My sincere condolence to family and friends.
I will probably get lots of minuses, but I need to say it being student of courses about ethics and irrational human behavior.
I don't think it was a good idea of offering prizes with such option attached. It's like a prize money given away, but if you keep it you are of low morale qualities. So you do can take it, but if you take it you are an a@#$ole. I don't have anything against donating prize money (I am thinking about doing pledge about my own prize money if I ever win anything in the future), but I think in this particular situation TopCoder puts winners in "moral hot spot".
Much better option would be something like this (IMHO): - as humblefool was an inspiration to many many Indian coders; - as he was very good at TopCoder competition;
why not something like:
"TopCoder donates $10 to Harsha's wife for every previously registered Indian coder participating in SRM 625".
I don't know what other countries do in this situation when I read this mail from topcoder (the mail I wrote above ) I was confused a little bit this man die and you distribute gifts to contestants I know ~90% of winners will check to donate Harsha's wife but really this situation is strange to me too
but I believe that they have a good intentions or as I told maybe different cultures.
Being an accountant, my first thought was that this is somehow related to taxation issues — maybe Topcoder as organization can claim prize money as tax-deductible expenses, but can't do the same for donations. But if they "distribute" prize money to contestants and then contestants choose to donate, that might mitigate tax risks for TopCoder.
If this is the case, I can understand that, but for many people it looks awkward.
Side note — above theory is a good example of what being professional accountant does to your brain.
How was Div2 C to be solved?
EDIT: Just found the editorial written by vexorian.

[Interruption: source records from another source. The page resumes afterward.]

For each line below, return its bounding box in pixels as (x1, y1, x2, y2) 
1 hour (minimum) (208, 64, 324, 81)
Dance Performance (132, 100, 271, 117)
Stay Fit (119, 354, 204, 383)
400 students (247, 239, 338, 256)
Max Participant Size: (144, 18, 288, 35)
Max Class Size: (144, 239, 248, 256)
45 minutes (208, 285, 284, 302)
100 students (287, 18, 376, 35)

Editorial — http://www.vexorian.com/2014/06/srm-625-i-semi-wrote-it.html
How to solve Div 1 problem B ?
Max-flow min-cut
We can use maxflow. Build a graph, whose vertices are elements of a given grid that are reachable from '$' by several steps of length 3, and edges are between vertices separated by two elements. Edges may have capacity 0, 1, 2 or INF (it depends on the number of '.', 'H' and 'b' between two vertices) and vertices may have capacity 0, 1 or INF (means 'H', '.' and 'b').

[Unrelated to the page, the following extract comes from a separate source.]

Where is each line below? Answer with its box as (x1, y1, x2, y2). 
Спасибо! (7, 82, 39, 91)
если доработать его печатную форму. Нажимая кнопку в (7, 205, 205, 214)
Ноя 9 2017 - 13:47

For the second round in a raw they set VERY standard problems for 250 and 500. It looks really strange.
I believe Div1 500 was inspired by http://www.bloxorzgame.com/
Addicting game, love the animation :D
maybe i'm addicted :D
I actually played this long ago and it had an influence but I forgot the game's name until you linked it.
How to solve 900 Div 1?
Let's fix the position of the first element: we have n choices to do that. z[1][1] = n
Now if we fixed i elements and have j groups for the next element we have three choices:
New element will merge some two groups: z[i + 1][j — 1] += z[i][j] * j
coefficient is equals to j because we can choose what two neighboring groups we will merge
New element will be in a new group: z[i + 1][j + 1] += z[i][j] * j
because we can choose between what two neighboring groups we insert new group
New element will extend some group: z[i + 1][j] += z[i][j] * j * ((i + 1 == n) ? 1 : 2)
coefficient 2 because we can choose from where extend group: left or right
coefficient j because we can choose what group extend
In the end we should sum z[k][i] for all i from 1 to g with coefficient C[n — k — 1][i — 1] for positions of spaces
Can someone please explain why this works?